Ken I think you can do it. The tough part is getting it chucked so it is bored out with no run out. As you said once the adapter fits tight on the spindle you can mark  the mounting holes and drill and tap for 8mm studs. Fortunately The 55mm recess is already concentric with zero run out so you can use an indicator to get it centered for boring.

Ken you have already made it up to me. I am so happy that a good person can use it. I am tracking the shipment. It left Tulsa ,OK at 543 am.
If you have any problem with USPS tracking let me know.

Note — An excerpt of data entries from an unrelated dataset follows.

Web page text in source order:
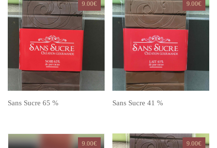
Sans Sucre 65 %
9.00€
Sans Sucre 41 %
9.00€
9.00€ 9.00€
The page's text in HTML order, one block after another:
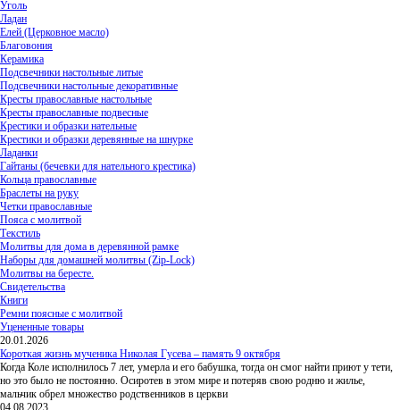
Уголь
Ладан
Елей (Церковное масло)
Благовония
Керамика
Подсвечники настольные литые
Подсвечники настольные декоративные
Кресты православные настольные
Кресты православные подвесные
Крестики и образки нательные
Крестики и образки деревянные на шнурке
Ладанки
Гайтаны (бечевки для нательного крестика)
Кольца православные
Браслеты на руку
Четки православные
Пояса с молитвой
Текстиль
Молитвы для дома в деревянной рамке
Наборы для домашней молитвы (Zip-Lock)
Молитвы на бересте.
Свидетельства
Книги
Ремни поясные с молитвой
Уцененные товары
20.01.2026
Короткая жизнь мученика Николая Гусева – память 9 октября
Когда Коле исполнилось 7 лет, умерла и его бабушка, тогда он смог найти приют у тети,
но это было не постоянно. Осиротев в этом мире и потеряв свою родню и жилье,
мальчик обрел множество родственников в церкви
04.08.2023
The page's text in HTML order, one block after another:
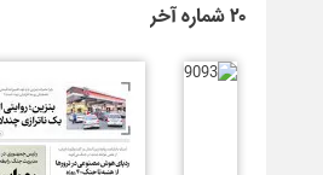
۲۰ شماره آخر
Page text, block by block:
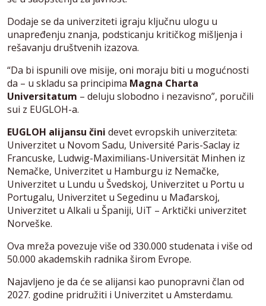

I can send you updates.

Roy


----------



## Ken from ontario (Jul 26, 2018)

Locating and drilling the mounting holes is not a big problem but mounting  and centering the back plate itself could be an issue . I am thinking of machining an arbor to fit in the center hole and tap a hole in the center of it and connect it to a long rod that would stick out from the back of the lathe so I can tighten it and then mic the backplate and center it that way, I'll see once I have it in my hands,. there could be other ways to mount the back plate on my lathe with the registration recess facing out.

I do have the tracking # you sent me but never checked the status yet , I'm not worried, in all the years of dealing with USPS I have never had a single issue with their service, same goes with our Canada post, I think by next friday or I'll have my chuck.


----------